O documento constitui a segunda prestação de contas feita pelo superintendente. Do ponto de vista do rigor contábil, contudo, é a primeira. Em 11 de junho de 1726, Eugênio Freire de Andrada justificava este atraso:
“...sem embargo de estarem tirados os canhenhos (isto é, cadernos de anotações) do rendimento destas duas casas de fundição e moeda, é tal a opressão da fundição do ouro das partes para se lhes quintar e poderem fazer as suas remessas e negociações que, havendo de entregar os sacos das vias em o dia data desta, se esteve fazendo entrega ao comissário do que leva para o Rio de Janeiro para ir nas naus de guerra para essa Corte, em nove, dia de Páscoa do Espírito Santo até alta noite, e nas duas oitavas, dez e onze se esteve fundindo na mesma forma que nos dias de fazer, e sem ter sossego para poder armar as importantes contas da receita e despesa das ditas casas, o qual fica fazendo com toda a pressa para ainda irem nesta frota, posto que fora dos sacos das ditas vias, ou pela frota da Bahia ou pelas Ilhas, por ser impraticável fazer-se remessa de todo o rendimento até a última hora da partida do comissário, e irem juntamente armadas as contas de cabedal tão considerável qual é o das ditas casas...”
AHU. MAMG. Cx.8, doc.89. Carta de Eugênio Freire de Andrade, superintendente das Casas de Fundição e Moeda das Minas, participando o modo de fazer a relação das receitas e despesas, assim como o modo de as enviar ao Reino; Vila Rica, 11 de junho de 1726. 
*2 - Arquivo Histórico Ultramarino. (AHU). Manuscritos Avulsos de Minas Gerais. (MAMG).

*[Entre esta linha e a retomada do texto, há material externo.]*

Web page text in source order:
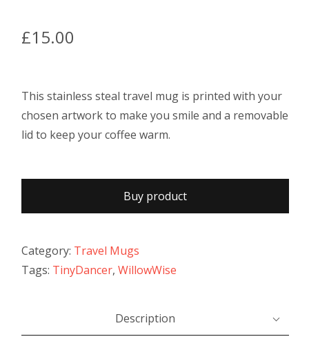
£15.00
This stainless steal travel mug is printed with your
chosen artwork to make you smile and a removable
lid to keep your coffee warm.
Buy product
Category: Travel Mugs
Tags: TinyDancer,WillowWise
Description

Cx.41, doc.95. Carta (1a. via) de Gomes Freire de Andrade, governador das Minas Gerais, a D. João V, informando que André Álvares Rainho, tesoureiro-geral das Minas, espera ordem para remeter os seus livros de receita, para o Tribunal das Contas do Reino; Vila Rica, 15 de maio de 1740 [cx.39, doc.43]. Em 5 de dezembro de 1741 o mesmo ex-tesoureiro solicitou enviasse sua carta ao Tribunal de Contas. AHU. MAMG. Requerimento de André Álvares Rainho, que serviu de tesoureiro em Minas Gerais, solicitando que se envie a sua carta ao Tribunal de Contas, para poder tirar a sua quitação, s.l, 5 de dezembro de 1741.
*3 - Este procedimento não foi único. O mesmo ocorreu com os livros da tesouraria geral da Fazenda de Minas: AHU. MAMG. Cx.47, doc.89. Requerimento de José de Almeida Machado, que serviu o ofício de tesoureiro geral da Fazenda Real de Minas Gerais, solicitando ordem régia para que o provedor da referida capitania lhe remeta as suas contas para o Reino, à semelhança do que foi concedido ao seu antecessor, André Coelho de Barros [por ordem régia de 1740, registrada a fl.220v. do livro 3o. de ordens de partes da Secretaria do Conselho Ultramarino], s. l., 27 de dezembro de 1746. É isto o que explica que, para a capitação de 1736 a 1750, disponhamos tão somente de três livros para Vila Rica em 1746. 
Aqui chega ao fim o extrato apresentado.